Give back the data exactly, with no images.

[[ Given information open ]]

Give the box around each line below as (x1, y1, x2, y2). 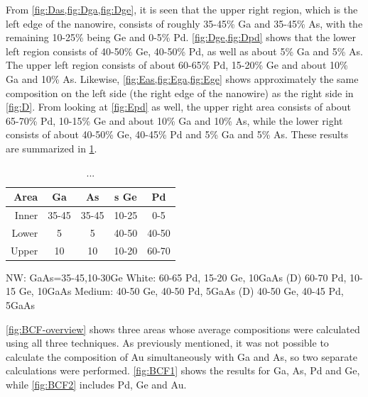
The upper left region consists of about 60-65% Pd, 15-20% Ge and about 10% (6, 57, 348, 72)
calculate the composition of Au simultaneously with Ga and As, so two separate (6, 349, 357, 364)
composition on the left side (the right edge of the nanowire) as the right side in (6, 85, 354, 100)
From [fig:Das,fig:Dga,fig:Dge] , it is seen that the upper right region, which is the (6, 2, 358, 16)
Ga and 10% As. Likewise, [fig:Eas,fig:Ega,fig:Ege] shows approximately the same (6, 71, 359, 86)
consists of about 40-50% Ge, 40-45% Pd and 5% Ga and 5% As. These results (6, 127, 348, 142)
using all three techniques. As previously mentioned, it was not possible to (6, 335, 329, 350)
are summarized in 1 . (6, 140, 97, 155)
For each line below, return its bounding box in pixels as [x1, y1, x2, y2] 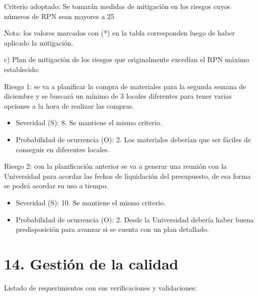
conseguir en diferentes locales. [15, 144, 110, 154]
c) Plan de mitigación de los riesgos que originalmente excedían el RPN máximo [4, 54, 249, 65]
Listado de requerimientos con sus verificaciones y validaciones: [4, 282, 197, 292]
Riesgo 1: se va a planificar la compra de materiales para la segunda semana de [4, 81, 246, 91]
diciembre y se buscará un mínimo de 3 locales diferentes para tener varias [4, 91, 232, 101]
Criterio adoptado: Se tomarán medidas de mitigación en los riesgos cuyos [4, 1, 230, 11]
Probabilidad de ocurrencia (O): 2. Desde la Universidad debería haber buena [15, 214, 254, 224]
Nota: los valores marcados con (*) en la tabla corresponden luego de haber [4, 28, 235, 38]
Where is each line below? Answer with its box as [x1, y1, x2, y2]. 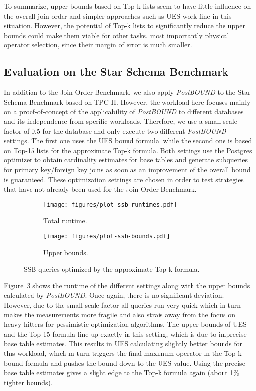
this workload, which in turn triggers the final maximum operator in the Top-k [4, 348, 242, 358]
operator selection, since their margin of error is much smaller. [4, 39, 192, 50]
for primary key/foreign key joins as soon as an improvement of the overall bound [4, 164, 251, 174]
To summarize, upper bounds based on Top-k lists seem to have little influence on [4, 1, 251, 11]
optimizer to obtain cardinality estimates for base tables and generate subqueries [4, 155, 248, 165]
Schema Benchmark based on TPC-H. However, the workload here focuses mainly [4, 96, 251, 107]
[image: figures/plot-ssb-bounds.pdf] [43, 233, 170, 240]
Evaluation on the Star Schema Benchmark [4, 64, 229, 79]
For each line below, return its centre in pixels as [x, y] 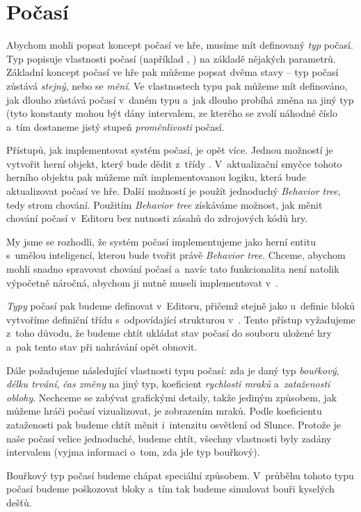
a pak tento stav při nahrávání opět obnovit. [102, 346]
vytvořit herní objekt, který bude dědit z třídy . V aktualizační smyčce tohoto [174, 163]
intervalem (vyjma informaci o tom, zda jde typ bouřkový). [133, 452]
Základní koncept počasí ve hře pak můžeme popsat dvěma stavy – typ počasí [173, 72]
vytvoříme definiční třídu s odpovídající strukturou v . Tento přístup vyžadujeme [181, 319]
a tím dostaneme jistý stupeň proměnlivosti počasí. [115, 126]
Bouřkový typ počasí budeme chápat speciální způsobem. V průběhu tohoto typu [180, 475]
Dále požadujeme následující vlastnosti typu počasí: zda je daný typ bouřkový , [173, 370]
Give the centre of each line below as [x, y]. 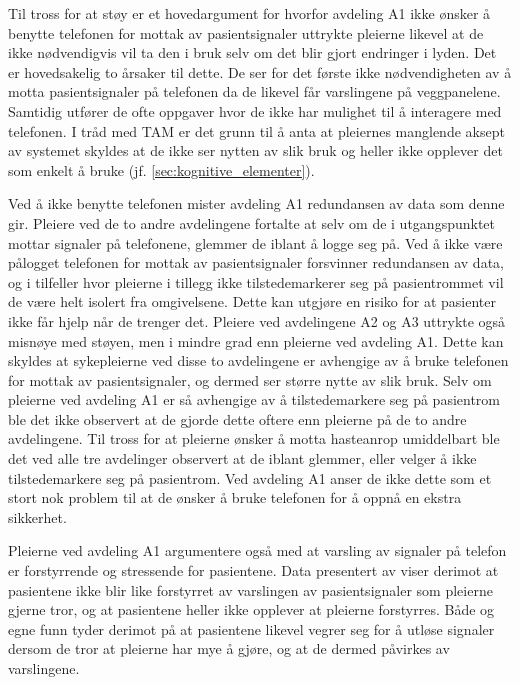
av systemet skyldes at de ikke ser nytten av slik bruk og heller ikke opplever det [255, 150]
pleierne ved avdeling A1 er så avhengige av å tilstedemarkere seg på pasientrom [254, 399]
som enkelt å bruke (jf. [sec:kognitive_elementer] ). [161, 169]
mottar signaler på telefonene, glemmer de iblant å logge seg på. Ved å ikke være [255, 242]
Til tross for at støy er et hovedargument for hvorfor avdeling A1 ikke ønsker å [249, 13]
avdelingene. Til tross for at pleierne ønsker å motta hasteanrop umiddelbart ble [254, 438]
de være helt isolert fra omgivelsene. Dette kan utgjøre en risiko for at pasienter [252, 301]
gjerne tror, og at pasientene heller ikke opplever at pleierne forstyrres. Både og [251, 609]
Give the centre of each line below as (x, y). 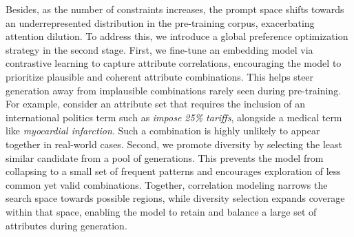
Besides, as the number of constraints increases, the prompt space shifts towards (175, 9)
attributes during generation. (66, 225)
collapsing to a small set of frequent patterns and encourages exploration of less (173, 171)
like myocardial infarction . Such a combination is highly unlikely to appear (163, 131)
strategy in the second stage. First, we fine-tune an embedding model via (159, 49)
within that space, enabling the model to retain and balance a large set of (161, 211)
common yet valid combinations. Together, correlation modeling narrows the (167, 184)
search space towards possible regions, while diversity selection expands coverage (175, 198)
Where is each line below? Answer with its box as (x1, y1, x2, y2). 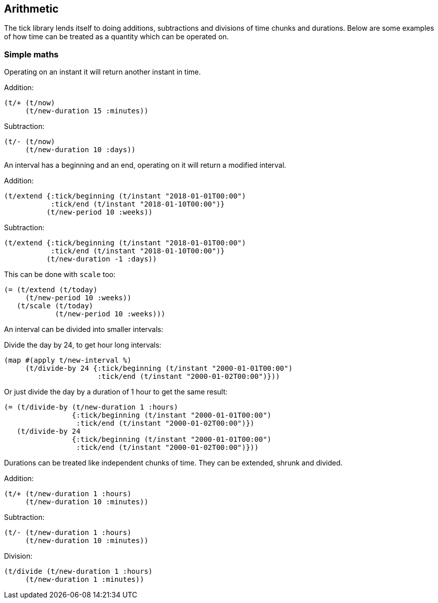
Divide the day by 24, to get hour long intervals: (4, 341, 162, 350)
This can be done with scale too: (4, 270, 116, 279)
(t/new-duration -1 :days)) (46, 255, 157, 263)
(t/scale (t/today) (17, 302, 94, 310)
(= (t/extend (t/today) (4, 286, 98, 294)
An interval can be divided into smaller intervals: (4, 325, 164, 334)
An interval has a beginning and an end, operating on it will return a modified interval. (4, 161, 286, 170)
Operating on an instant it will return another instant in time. (4, 68, 201, 77)
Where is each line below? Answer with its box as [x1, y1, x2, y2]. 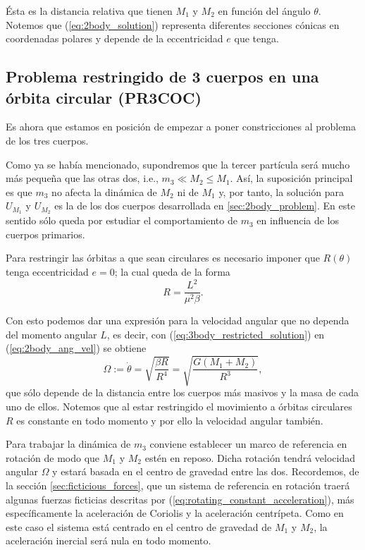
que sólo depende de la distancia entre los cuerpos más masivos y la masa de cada [6, 385, 359, 400]
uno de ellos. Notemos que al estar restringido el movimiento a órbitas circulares [6, 399, 352, 414]
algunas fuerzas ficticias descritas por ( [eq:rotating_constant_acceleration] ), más [6, 491, 354, 506]
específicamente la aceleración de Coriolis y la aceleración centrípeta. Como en [6, 506, 344, 520]
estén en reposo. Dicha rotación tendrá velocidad [144, 450, 356, 465]
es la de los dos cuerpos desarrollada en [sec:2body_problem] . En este [54, 198, 355, 213]
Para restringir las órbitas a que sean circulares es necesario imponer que [6, 250, 320, 265]
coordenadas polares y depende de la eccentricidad [6, 31, 223, 46]
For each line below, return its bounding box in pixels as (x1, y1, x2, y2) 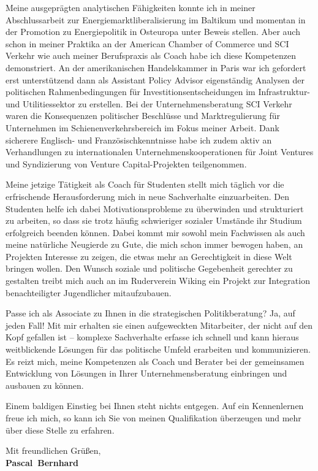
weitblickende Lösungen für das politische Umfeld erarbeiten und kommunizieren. (6, 343, 311, 356)
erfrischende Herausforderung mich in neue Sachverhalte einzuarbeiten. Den (6, 190, 290, 202)
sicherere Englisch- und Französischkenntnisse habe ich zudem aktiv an (6, 133, 272, 146)
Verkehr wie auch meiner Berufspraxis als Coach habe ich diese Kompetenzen (6, 49, 296, 62)
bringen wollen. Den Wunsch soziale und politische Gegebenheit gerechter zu (6, 262, 293, 275)
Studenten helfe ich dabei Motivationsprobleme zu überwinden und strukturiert (6, 202, 304, 215)
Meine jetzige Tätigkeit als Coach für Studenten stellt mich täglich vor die (6, 178, 284, 191)
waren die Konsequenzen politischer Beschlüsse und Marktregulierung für (6, 109, 281, 122)
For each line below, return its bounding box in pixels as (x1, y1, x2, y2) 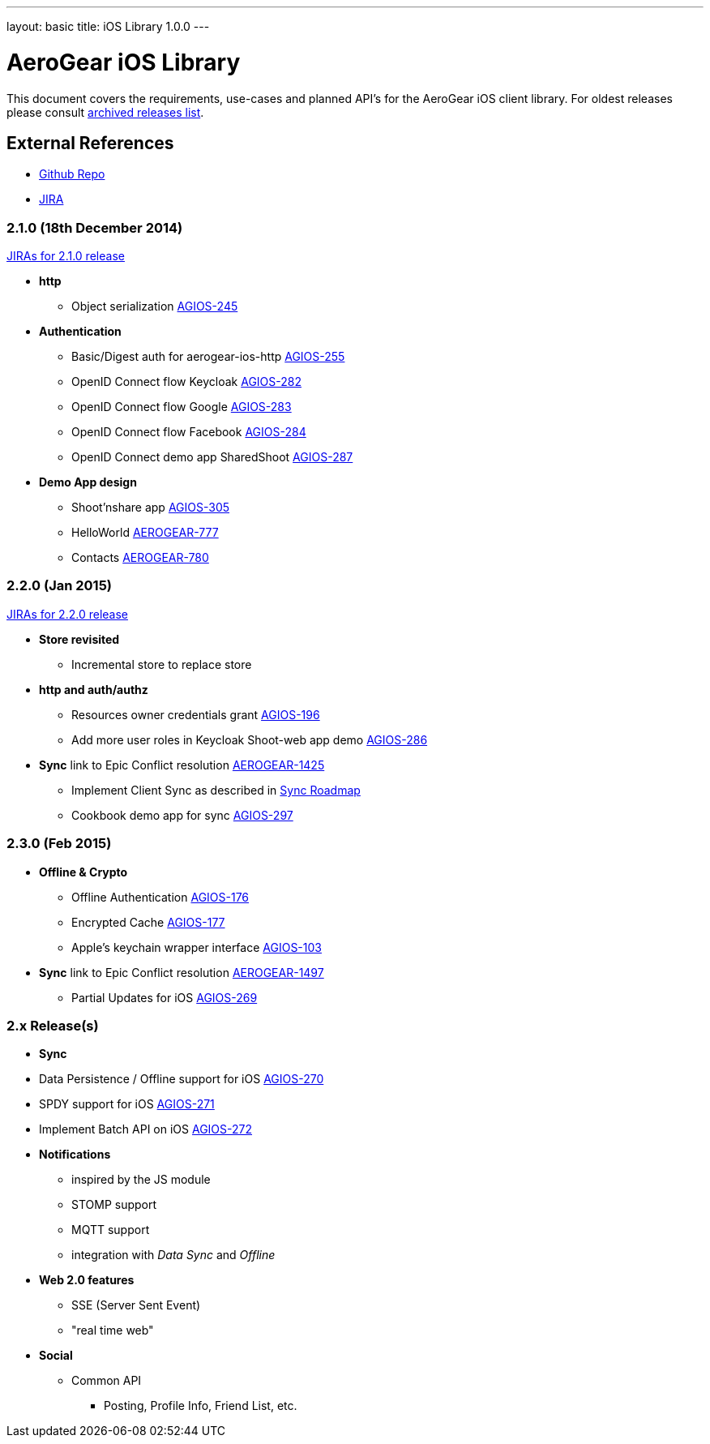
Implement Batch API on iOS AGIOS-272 (39, 1122, 253, 1137)
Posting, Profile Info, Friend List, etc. (104, 1399, 297, 1413)
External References (6, 132, 174, 153)
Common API (71, 1373, 142, 1388)
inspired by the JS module (71, 1172, 211, 1187)
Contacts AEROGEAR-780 (71, 551, 209, 565)
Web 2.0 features (39, 1273, 135, 1288)
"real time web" (71, 1323, 154, 1338)
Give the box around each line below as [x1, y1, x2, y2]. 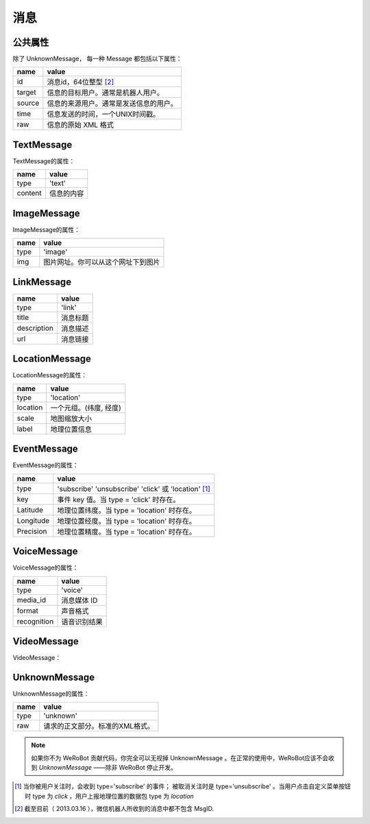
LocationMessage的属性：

[[ Given information closed ]]

(Your response)
Give the box around each line below as (x1, y1, x2, y2). 
The upper left region consists of about 60-65% Pd, 15-20% Ge and about 10% (6, 57, 348, 72)
calculate the composition of Au simultaneously with Ga and As, so two separate (6, 349, 357, 364)
composition on the left side (the right edge of the nanowire) as the right side in (6, 85, 354, 100)
From [fig:Das,fig:Dga,fig:Dge] , it is seen that the upper right region, which is the (6, 2, 358, 16)
Ga and 10% As. Likewise, [fig:Eas,fig:Ega,fig:Ege] shows approximately the same (6, 71, 359, 86)
consists of about 40-50% Ge, 40-45% Pd and 5% Ga and 5% As. These results (6, 127, 348, 142)
using all three techniques. As previously mentioned, it was not possible to (6, 335, 329, 350)
are summarized in 1 . (6, 140, 97, 155)
For each line below, return its bounding box in pixels as [x1, y1, x2, y2] 
conseguir en diferentes locales. [15, 144, 110, 154]
c) Plan de mitigación de los riesgos que originalmente excedían el RPN máximo [4, 54, 249, 65]
Listado de requerimientos con sus verificaciones y validaciones: [4, 282, 197, 292]
Riesgo 1: se va a planificar la compra de materiales para la segunda semana de [4, 81, 246, 91]
diciembre y se buscará un mínimo de 3 locales diferentes para tener varias [4, 91, 232, 101]
Criterio adoptado: Se tomarán medidas de mitigación en los riesgos cuyos [4, 1, 230, 11]
Probabilidad de ocurrencia (O): 2. Desde la Universidad debería haber buena [15, 214, 254, 224]
Nota: los valores marcados con (*) en la tabla corresponden luego de haber [4, 28, 235, 38]
Where is each line below? Answer with its box as [x1, y1, x2, y2]. 
this workload, which in turn triggers the final maximum operator in the Top-k [4, 348, 242, 358]
operator selection, since their margin of error is much smaller. [4, 39, 192, 50]
for primary key/foreign key joins as soon as an improvement of the overall bound [4, 164, 251, 174]
To summarize, upper bounds based on Top-k lists seem to have little influence on [4, 1, 251, 11]
optimizer to obtain cardinality estimates for base tables and generate subqueries [4, 155, 248, 165]
Schema Benchmark based on TPC-H. However, the workload here focuses mainly [4, 96, 251, 107]
[image: figures/plot-ssb-bounds.pdf] [43, 233, 170, 240]
Evaluation on the Star Schema Benchmark [4, 64, 229, 79]
For each line below, return its centre in pixels as [x, y] 
a pak tento stav při nahrávání opět obnovit. [102, 346]
vytvořit herní objekt, který bude dědit z třídy . V aktualizační smyčce tohoto [174, 163]
intervalem (vyjma informaci o tom, zda jde typ bouřkový). [133, 452]
Základní koncept počasí ve hře pak můžeme popsat dvěma stavy – typ počasí [173, 72]
vytvoříme definiční třídu s odpovídající strukturou v . Tento přístup vyžadujeme [181, 319]
a tím dostaneme jistý stupeň proměnlivosti počasí. [115, 126]
Bouřkový typ počasí budeme chápat speciální způsobem. V průběhu tohoto typu [180, 475]
Dále požadujeme následující vlastnosti typu počasí: zda je daný typ bouřkový , [173, 370]
Give the centre of each line below as [x, y]. 
av systemet skyldes at de ikke ser nytten av slik bruk og heller ikke opplever det [255, 150]
pleierne ved avdeling A1 er så avhengige av å tilstedemarkere seg på pasientrom [254, 399]
som enkelt å bruke (jf. [sec:kognitive_elementer] ). [161, 169]
mottar signaler på telefonene, glemmer de iblant å logge seg på. Ved å ikke være [255, 242]
Til tross for at støy er et hovedargument for hvorfor avdeling A1 ikke ønsker å [249, 13]
avdelingene. Til tross for at pleierne ønsker å motta hasteanrop umiddelbart ble [254, 438]
de være helt isolert fra omgivelsene. Dette kan utgjøre en risiko for at pasienter [252, 301]
gjerne tror, og at pasientene heller ikke opplever at pleierne forstyrres. Både og [251, 609]
Give the centre of each line below as (x, y). 
Besides, as the number of constraints increases, the prompt space shifts towards (175, 9)
attributes during generation. (66, 225)
collapsing to a small set of frequent patterns and encourages exploration of less (173, 171)
like myocardial infarction . Such a combination is highly unlikely to appear (163, 131)
strategy in the second stage. First, we fine-tune an embedding model via (159, 49)
within that space, enabling the model to retain and balance a large set of (161, 211)
common yet valid combinations. Together, correlation modeling narrows the (167, 184)
search space towards possible regions, while diversity selection expands coverage (175, 198)
Where is each line below? Answer with its box as (x1, y1, x2, y2). 
Divide the day by 24, to get hour long intervals: (4, 341, 162, 350)
This can be done with scale too: (4, 270, 116, 279)
(t/new-duration -1 :days)) (46, 255, 157, 263)
(t/scale (t/today) (17, 302, 94, 310)
(= (t/extend (t/today) (4, 286, 98, 294)
An interval can be divided into smaller intervals: (4, 325, 164, 334)
An interval has a beginning and an end, operating on it will return a modified interval. (4, 161, 286, 170)
Operating on an instant it will return another instant in time. (4, 68, 201, 77)
Where is each line below? Answer with its box as [x1, y1, x2, y2]. 
que sólo depende de la distancia entre los cuerpos más masivos y la masa de cada [6, 385, 359, 400]
uno de ellos. Notemos que al estar restringido el movimiento a órbitas circulares [6, 399, 352, 414]
algunas fuerzas ficticias descritas por ( [eq:rotating_constant_acceleration] ), más [6, 491, 354, 506]
específicamente la aceleración de Coriolis y la aceleración centrípeta. Como en [6, 506, 344, 520]
estén en reposo. Dicha rotación tendrá velocidad [144, 450, 356, 465]
es la de los dos cuerpos desarrollada en [sec:2body_problem] . En este [54, 198, 355, 213]
Para restringir las órbitas a que sean circulares es necesario imponer que [6, 250, 320, 265]
coordenadas polares y depende de la eccentricidad [6, 31, 223, 46]
For each line below, return its bounding box in pixels as (x1, y1, x2, y2) 
weitblickende Lösungen für das politische Umfeld erarbeiten und kommunizieren. (6, 343, 311, 356)
erfrischende Herausforderung mich in neue Sachverhalte einzuarbeiten. Den (6, 190, 290, 202)
sicherere Englisch- und Französischkenntnisse habe ich zudem aktiv an (6, 133, 272, 146)
Verkehr wie auch meiner Berufspraxis als Coach habe ich diese Kompetenzen (6, 49, 296, 62)
bringen wollen. Den Wunsch soziale und politische Gegebenheit gerechter zu (6, 262, 293, 275)
Studenten helfe ich dabei Motivationsprobleme zu überwinden und strukturiert (6, 202, 304, 215)
Meine jetzige Tätigkeit als Coach für Studenten stellt mich täglich vor die (6, 178, 284, 191)
waren die Konsequenzen politischer Beschlüsse und Marktregulierung für (6, 109, 281, 122)
For each line below, return its bounding box in pixels as (x1, y1, x2, y2) 
Implement Batch API on iOS AGIOS-272 (39, 1122, 253, 1137)
Posting, Profile Info, Friend List, etc. (104, 1399, 297, 1413)
External References (6, 132, 174, 153)
Common API (71, 1373, 142, 1388)
inspired by the JS module (71, 1172, 211, 1187)
Contacts AEROGEAR-780 (71, 551, 209, 565)
Web 2.0 features (39, 1273, 135, 1288)
"real time web" (71, 1323, 154, 1338)
Give the box around each line below as [x1, y1, x2, y2]. 
LocationMessage的属性：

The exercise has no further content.